On November 22, 2021, Justice Borrok of the New York County Commercial Division issued a decision in Knowyourmeme.com Network, Inc. v. Elraviv, 2021 NY Slip Op. 51110(U), holding that the interpretation of a forum selection clause in an earlier action was binding on the plaintiff in a new action even though the new action included new defendants, explaining:

In the SDNY, the Plaintiffs sought either remand of the Prior Action arguing that Literally Media Ltd. was Brooklyn based and that there was no diversity or to add additional defendants which would destroy diversity and the defendants in the Prior Action moved to dismiss arguing, inter alia, that the action was barred by a forum selection clause in a letter of intent, dated September 17, 2018 by and between Liveleak Global Internet, Inc. and Literally Media Ltd., as amended (the LOI) mandated that the claims be brought in Israel.

The SDNY by Memorandum Decision and Order dated September 28, 2021 and adopting the Report and Recommendation dated August 30, 2021 rejected the argument that Literally Media Ltd. was a New York entity and dismissed the case pursuant to the doctrine of forum non-convenience based on the forum selection clause contained in the LOI. In doing so, the SDNY interpreted the forum selection clause in the LOI and held that the scope of the forum selection clause was not limited solely to claims for breach of the contract and included tort based claims citing Fagbeyiro v Schmitt-Sussman Enterprises, Inc., No. 17-CV-7056 (VSV), 2018 WL 4681611, at * 2 [SDNY Sept. 28, 2018] (quoting Cfirstclass Corp. v Silverjet PLC, 560 F Supp2d 324, 329 [SDNY 2008].

This action also arises out of the LOI. Here, the Plaintiffs also assert claims sounding in fraudulent inducement or fraud misrepresentation, negligent misrepresentation, interference with contractual relationship, intentional interference with prospective business advantage, unjust enrichment, declaratory relief under GBS § 130, declaratory relief under GBS §133 and seeks, among other things, damages in the amount of $64,500,000.

It is of no moment that now the Plaintiffs have added the defendants that the Plaintiffs sought (but were not permitted) to add in the Prior Action.
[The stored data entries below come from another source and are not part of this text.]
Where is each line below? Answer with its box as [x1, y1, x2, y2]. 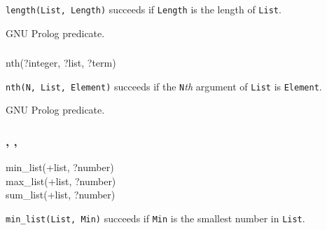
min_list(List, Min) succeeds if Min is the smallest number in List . [6, 211, 305, 226]
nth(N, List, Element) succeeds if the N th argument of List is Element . [6, 79, 322, 93]
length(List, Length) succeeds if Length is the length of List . [6, 2, 281, 16]
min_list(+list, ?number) [6, 160, 114, 175]
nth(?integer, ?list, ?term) [6, 55, 116, 70]
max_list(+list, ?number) [6, 173, 116, 188]
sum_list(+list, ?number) [6, 187, 116, 202]
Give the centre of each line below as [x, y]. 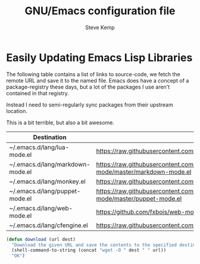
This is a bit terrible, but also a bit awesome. [60, 122]
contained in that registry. [38, 93]
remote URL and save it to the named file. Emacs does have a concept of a [98, 80]
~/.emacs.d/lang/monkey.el [48, 181]
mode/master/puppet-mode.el [139, 199]
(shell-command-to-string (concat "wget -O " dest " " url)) [89, 250]
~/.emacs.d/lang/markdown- [50, 164]
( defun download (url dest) [41, 239]
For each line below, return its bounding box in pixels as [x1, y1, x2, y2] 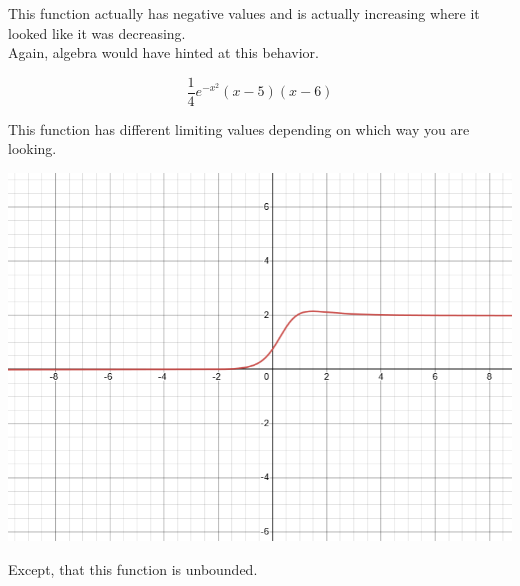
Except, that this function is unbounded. [8, 558, 258, 579]
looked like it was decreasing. [8, 22, 186, 43]
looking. [8, 138, 57, 159]
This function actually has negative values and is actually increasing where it [8, 3, 480, 23]
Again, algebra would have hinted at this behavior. [8, 42, 319, 63]
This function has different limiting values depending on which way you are [8, 118, 470, 139]
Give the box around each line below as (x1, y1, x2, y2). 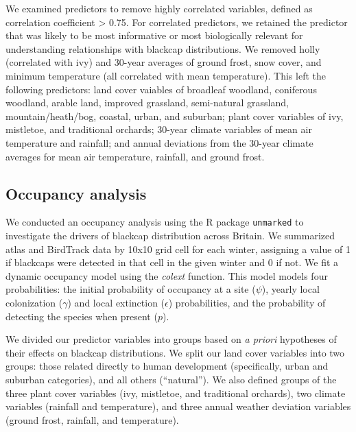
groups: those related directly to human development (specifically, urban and (5, 359, 329, 373)
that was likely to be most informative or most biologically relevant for (5, 28, 303, 43)
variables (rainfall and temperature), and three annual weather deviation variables (5, 399, 351, 413)
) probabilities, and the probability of (168, 295, 326, 309)
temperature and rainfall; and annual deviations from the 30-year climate (5, 135, 313, 149)
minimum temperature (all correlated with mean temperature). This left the (5, 68, 326, 82)
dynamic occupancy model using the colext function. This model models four (5, 268, 328, 283)
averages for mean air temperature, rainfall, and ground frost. (5, 149, 265, 163)
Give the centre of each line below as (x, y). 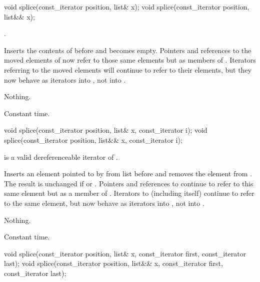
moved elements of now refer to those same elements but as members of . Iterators (130, 60)
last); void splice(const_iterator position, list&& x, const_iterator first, (113, 263)
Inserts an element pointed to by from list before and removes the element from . (128, 174)
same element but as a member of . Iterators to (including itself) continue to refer (129, 193)
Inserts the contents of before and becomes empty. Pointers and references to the (128, 50)
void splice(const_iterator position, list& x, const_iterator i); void (106, 130)
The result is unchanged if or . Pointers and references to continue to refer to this (129, 183)
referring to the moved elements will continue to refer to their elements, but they (128, 69)
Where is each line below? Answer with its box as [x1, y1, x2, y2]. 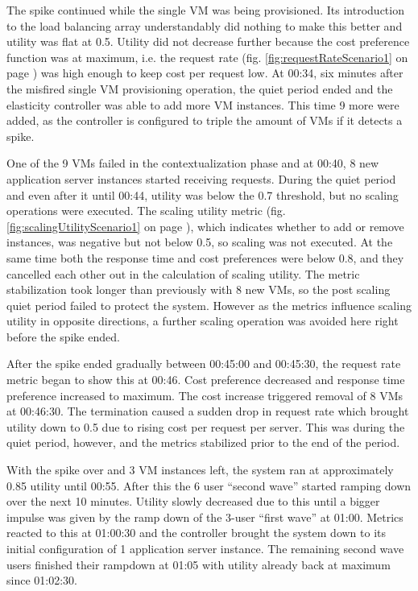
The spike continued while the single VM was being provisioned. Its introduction [6, 2, 404, 18]
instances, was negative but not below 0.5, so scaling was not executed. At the [6, 234, 393, 250]
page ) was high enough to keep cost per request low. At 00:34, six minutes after [6, 64, 404, 81]
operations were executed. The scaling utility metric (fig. [6, 202, 286, 219]
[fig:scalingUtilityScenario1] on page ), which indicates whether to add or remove [6, 217, 404, 234]
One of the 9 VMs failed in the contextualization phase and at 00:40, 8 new [6, 155, 379, 172]
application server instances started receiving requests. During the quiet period [6, 170, 396, 187]
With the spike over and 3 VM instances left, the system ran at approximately [6, 461, 394, 478]
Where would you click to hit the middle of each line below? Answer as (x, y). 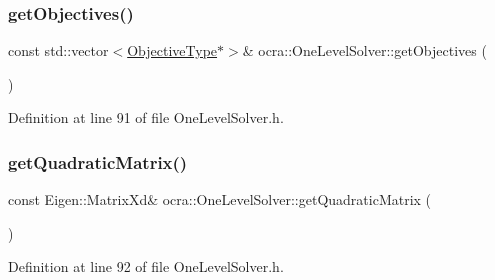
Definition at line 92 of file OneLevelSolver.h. (146, 266)
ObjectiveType (172, 50)
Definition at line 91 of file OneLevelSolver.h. (146, 117)
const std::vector (58, 50)
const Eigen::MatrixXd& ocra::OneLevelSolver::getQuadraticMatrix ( (220, 199)
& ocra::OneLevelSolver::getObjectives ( (364, 50)
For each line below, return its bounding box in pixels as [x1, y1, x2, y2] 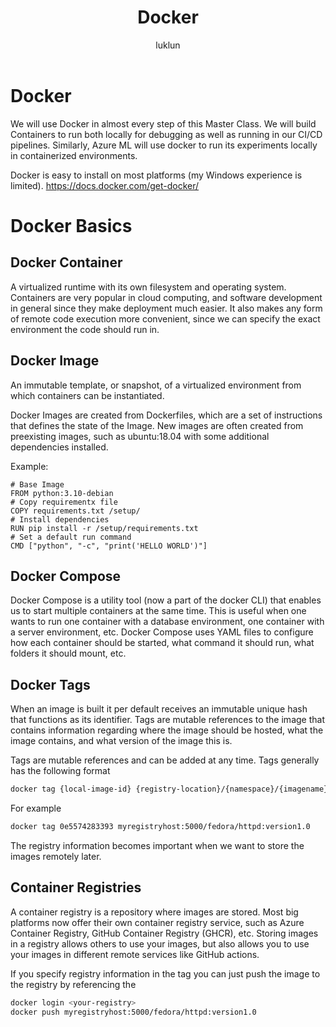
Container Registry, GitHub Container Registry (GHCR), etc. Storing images [10, 927, 319, 939]
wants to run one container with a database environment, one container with [10, 616, 325, 628]
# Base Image [10, 479, 65, 490]
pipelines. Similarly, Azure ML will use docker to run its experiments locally [10, 139, 318, 151]
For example [10, 802, 62, 814]
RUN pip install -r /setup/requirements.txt [10, 523, 199, 533]
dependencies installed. [10, 441, 109, 453]
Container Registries [10, 879, 142, 896]
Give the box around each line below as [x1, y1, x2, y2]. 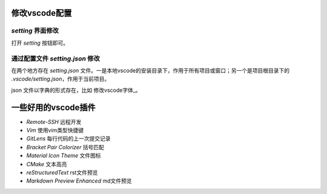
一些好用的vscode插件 [11, 102, 96, 112]
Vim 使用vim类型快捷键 [26, 126, 84, 134]
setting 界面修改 [11, 27, 59, 35]
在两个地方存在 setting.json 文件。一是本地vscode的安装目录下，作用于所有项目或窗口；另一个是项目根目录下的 [11, 66, 290, 74]
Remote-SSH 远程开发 [26, 118, 82, 125]
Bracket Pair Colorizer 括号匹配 [26, 143, 104, 150]
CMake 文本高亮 [26, 160, 67, 167]
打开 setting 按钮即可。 [11, 39, 69, 47]
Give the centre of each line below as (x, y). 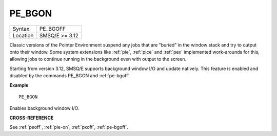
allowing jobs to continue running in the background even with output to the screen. (98, 59)
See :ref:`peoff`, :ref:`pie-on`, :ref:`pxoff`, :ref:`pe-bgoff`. (69, 127)
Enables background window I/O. (44, 108)
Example (19, 85)
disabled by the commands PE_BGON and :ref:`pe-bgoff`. (70, 76)
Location (23, 35)
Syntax (21, 29)
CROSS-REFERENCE (32, 118)
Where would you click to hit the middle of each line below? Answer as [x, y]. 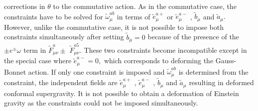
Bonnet [15, 71]
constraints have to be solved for [54, 16]
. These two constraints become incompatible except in [163, 50]
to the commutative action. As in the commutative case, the [145, 6]
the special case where [38, 60]
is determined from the [213, 71]
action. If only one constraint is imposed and [96, 71]
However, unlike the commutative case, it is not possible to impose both [114, 27]
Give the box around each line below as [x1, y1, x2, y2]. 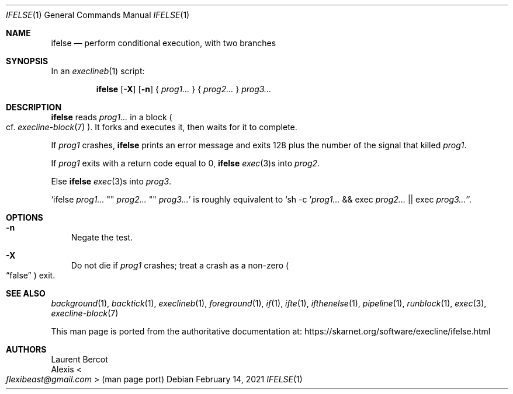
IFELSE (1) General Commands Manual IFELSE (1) [6, 10, 190, 20]
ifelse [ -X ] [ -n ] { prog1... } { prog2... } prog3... [96, 84, 272, 94]
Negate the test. [71, 232, 133, 242]
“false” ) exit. [6, 270, 56, 280]
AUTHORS [6, 344, 47, 354]
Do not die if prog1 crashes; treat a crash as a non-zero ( [71, 260, 289, 270]
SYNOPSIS [6, 56, 48, 66]
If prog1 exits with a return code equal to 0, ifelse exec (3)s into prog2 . [51, 158, 320, 168]
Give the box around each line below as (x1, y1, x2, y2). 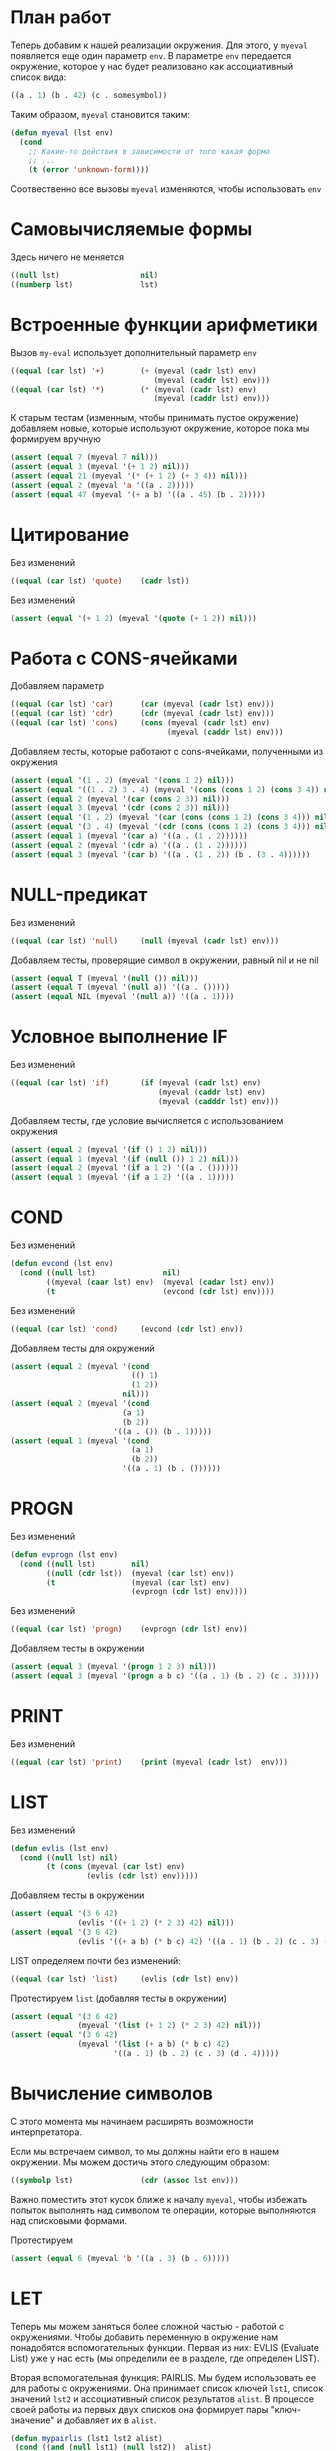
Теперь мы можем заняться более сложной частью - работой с (10, 2320, 285, 2332)
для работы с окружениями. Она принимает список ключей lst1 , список (10, 2382, 323, 2394)
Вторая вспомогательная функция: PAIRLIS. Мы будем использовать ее (10, 2371, 317, 2383)
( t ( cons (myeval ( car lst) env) (46, 1862, 186, 1872)
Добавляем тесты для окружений (10, 1342, 155, 1354)
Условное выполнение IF (10, 1026, 228, 1048)
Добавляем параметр (10, 680, 105, 692)
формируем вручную (10, 433, 102, 445)
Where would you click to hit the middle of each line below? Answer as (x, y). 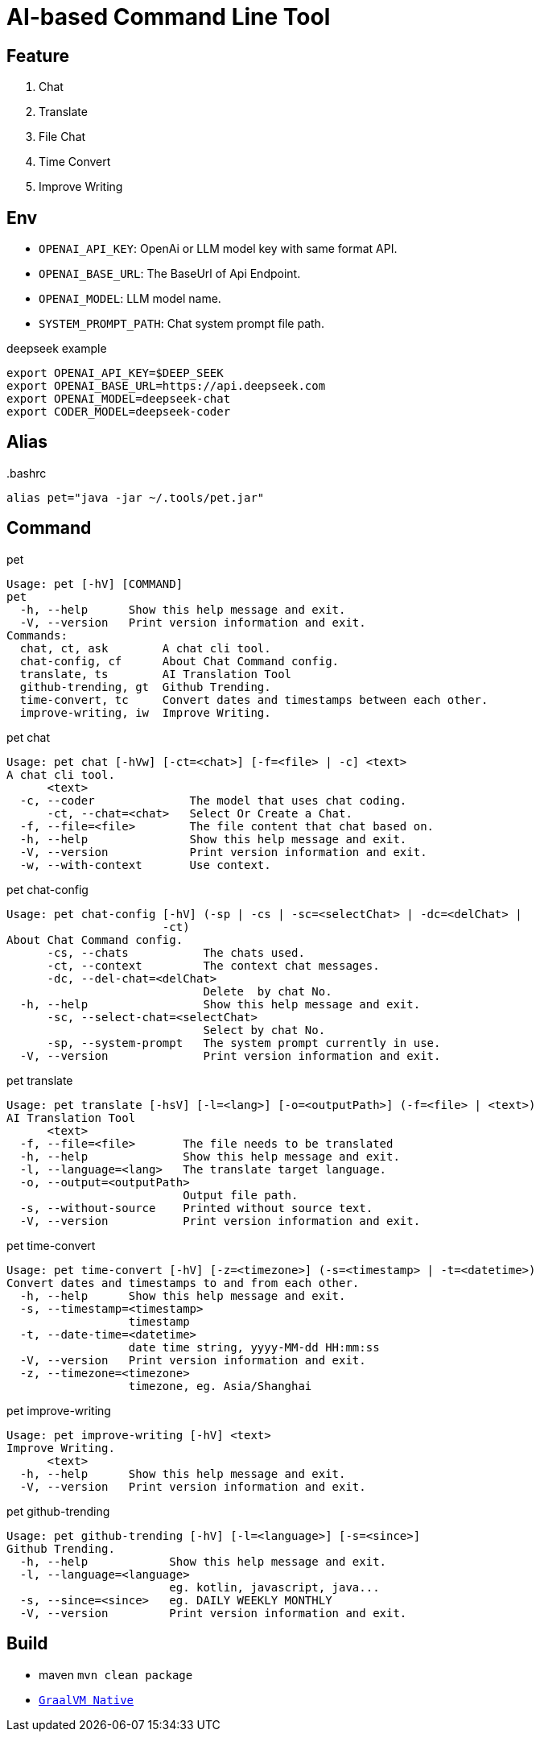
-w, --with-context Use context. (145, 865)
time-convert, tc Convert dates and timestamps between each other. (254, 699)
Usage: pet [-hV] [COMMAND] (95, 583)
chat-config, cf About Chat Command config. (179, 661)
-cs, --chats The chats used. (176, 952)
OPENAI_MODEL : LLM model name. (130, 299)
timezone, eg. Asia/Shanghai (220, 1386)
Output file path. (241, 1195)
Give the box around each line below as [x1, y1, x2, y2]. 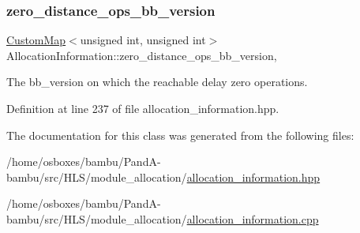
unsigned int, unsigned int [80, 32, 206, 48]
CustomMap [6, 32, 66, 48]
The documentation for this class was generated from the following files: [6, 126, 354, 143]
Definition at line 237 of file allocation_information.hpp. [6, 100, 279, 116]
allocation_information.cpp [186, 210, 319, 227]
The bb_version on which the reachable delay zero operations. [6, 73, 308, 90]
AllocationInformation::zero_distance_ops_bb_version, [6, 47, 277, 63]
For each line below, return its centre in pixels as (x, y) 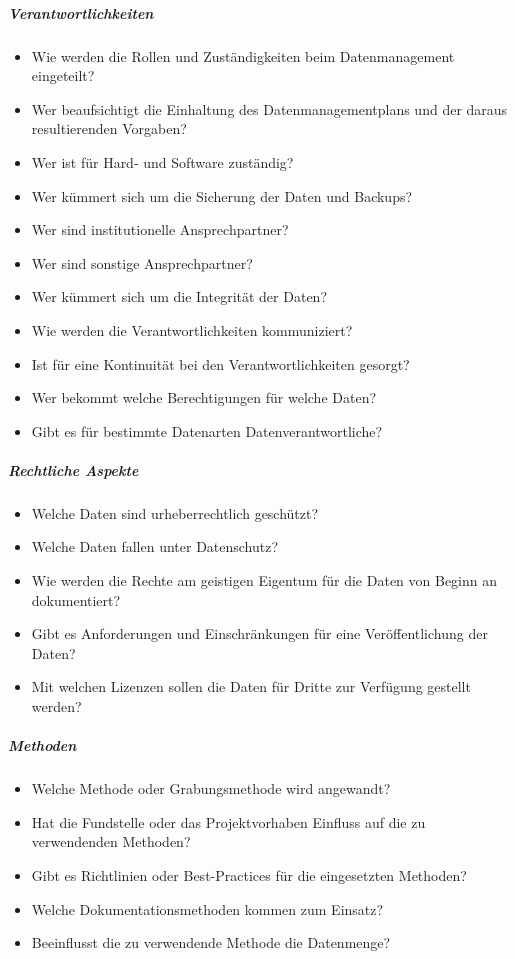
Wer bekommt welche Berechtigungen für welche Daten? (204, 397)
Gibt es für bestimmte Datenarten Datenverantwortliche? (207, 430)
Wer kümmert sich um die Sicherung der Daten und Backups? (222, 195)
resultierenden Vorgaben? (109, 128)
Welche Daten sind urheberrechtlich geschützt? (175, 512)
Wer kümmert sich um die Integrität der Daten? (179, 296)
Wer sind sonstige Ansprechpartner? (142, 262)
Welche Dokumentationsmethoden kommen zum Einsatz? (207, 908)
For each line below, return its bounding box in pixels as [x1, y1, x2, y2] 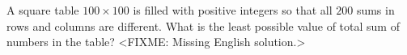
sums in [356, 2, 395, 18]
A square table [6, 2, 79, 18]
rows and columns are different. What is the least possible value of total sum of [6, 17, 400, 34]
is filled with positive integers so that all [133, 2, 333, 18]
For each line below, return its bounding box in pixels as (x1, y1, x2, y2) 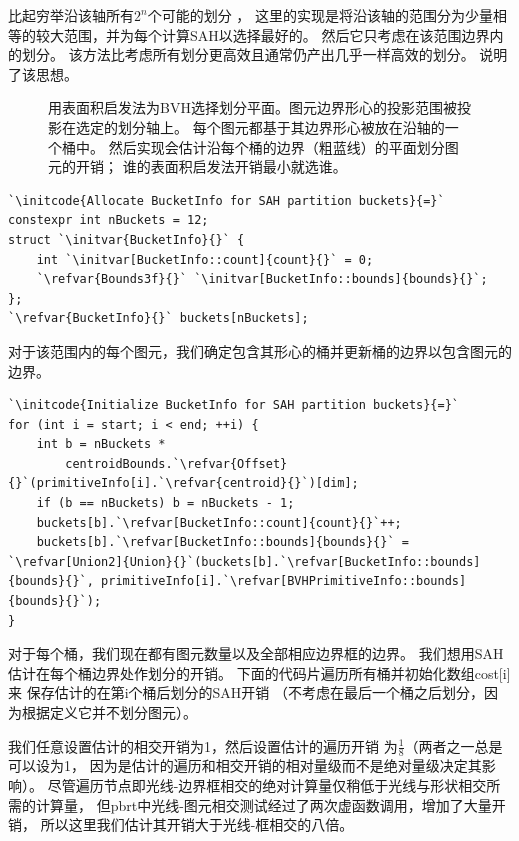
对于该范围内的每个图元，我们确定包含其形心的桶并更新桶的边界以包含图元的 (8, 340, 512, 361)
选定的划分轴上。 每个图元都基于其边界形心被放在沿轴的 (75, 116, 445, 137)
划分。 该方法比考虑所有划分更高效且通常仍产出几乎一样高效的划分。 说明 (21, 44, 508, 65)
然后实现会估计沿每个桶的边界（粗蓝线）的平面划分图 (108, 136, 459, 157)
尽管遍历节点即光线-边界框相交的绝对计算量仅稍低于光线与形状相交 (47, 775, 487, 796)
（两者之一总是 (404, 735, 503, 756)
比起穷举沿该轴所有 (8, 5, 134, 25)
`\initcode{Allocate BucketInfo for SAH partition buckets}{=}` (8, 193, 445, 208)
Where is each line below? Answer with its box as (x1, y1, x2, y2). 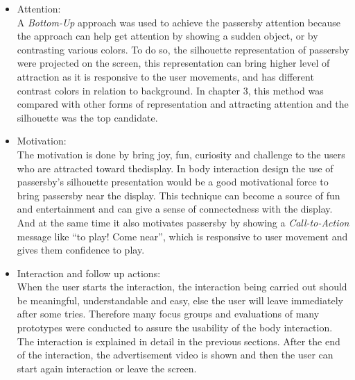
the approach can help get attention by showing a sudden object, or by (17, 28, 318, 43)
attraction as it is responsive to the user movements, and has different (17, 69, 314, 83)
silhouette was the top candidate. (17, 110, 158, 124)
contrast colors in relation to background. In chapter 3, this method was (17, 83, 324, 97)
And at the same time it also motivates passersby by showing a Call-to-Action (17, 215, 349, 229)
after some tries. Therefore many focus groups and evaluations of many (17, 306, 320, 321)
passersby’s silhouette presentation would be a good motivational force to (17, 174, 329, 189)
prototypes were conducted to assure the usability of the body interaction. (17, 320, 333, 335)
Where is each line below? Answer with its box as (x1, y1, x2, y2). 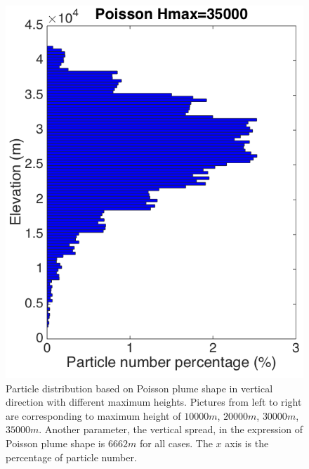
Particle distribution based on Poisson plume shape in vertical (6, 380, 273, 395)
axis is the (225, 435, 269, 450)
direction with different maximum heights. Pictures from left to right (6, 394, 302, 409)
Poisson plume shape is (6, 435, 105, 450)
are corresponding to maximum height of (6, 408, 181, 423)
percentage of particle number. (6, 449, 137, 464)
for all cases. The (139, 435, 213, 450)
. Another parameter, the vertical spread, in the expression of (39, 422, 303, 437)
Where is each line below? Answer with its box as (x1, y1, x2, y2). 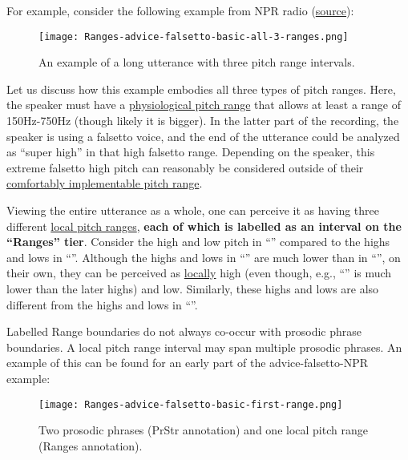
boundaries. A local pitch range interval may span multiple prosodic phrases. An (6, 338, 402, 355)
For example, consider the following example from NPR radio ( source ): (6, 2, 354, 18)
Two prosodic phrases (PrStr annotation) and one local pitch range (38, 422, 368, 438)
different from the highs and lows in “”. (6, 296, 198, 313)
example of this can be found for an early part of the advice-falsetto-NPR (6, 354, 369, 371)
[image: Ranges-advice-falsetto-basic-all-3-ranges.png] (38, 30, 349, 42)
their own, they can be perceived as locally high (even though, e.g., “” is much (6, 264, 392, 281)
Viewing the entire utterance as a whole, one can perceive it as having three (6, 202, 379, 218)
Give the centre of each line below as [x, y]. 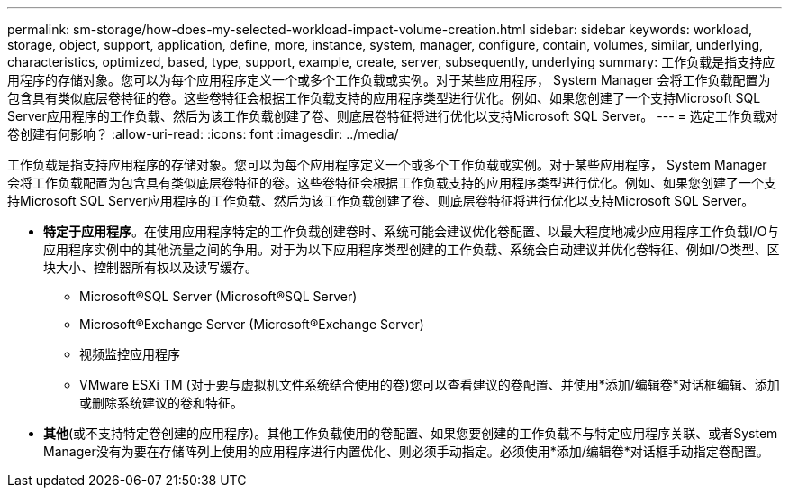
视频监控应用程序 [130, 354]
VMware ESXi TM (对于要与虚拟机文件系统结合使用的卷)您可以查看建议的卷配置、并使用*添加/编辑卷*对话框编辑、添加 [430, 385]
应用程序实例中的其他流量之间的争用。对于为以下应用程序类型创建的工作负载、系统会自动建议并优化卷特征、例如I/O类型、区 [412, 249]
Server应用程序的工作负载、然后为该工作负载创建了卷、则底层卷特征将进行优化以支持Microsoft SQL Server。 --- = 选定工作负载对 [393, 116]
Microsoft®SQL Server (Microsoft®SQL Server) [218, 296]
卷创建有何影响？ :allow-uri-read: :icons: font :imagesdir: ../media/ [203, 134]
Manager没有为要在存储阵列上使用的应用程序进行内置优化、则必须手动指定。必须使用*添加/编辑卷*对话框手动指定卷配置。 [406, 451]
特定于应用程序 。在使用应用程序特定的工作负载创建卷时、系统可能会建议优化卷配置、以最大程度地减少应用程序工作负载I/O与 [412, 231]

The Plaintiffs had a full and fair opportunity to litigate whether they could maintain this action in the United States and the SDNY determined they can not. Stated differently, it does not matter that these defendants did not have an opportunity to litigate this issue. The Plaintiffs did and these claims which are, in sum and substance, the same claims asserted in the Prior Action (i.e., in that they are predicated on the LOI) must therefore be litigated in Israel. That is the holding of the Prior Action by the SDNY.

(Internal quotations and citations omitted) (emphasis added).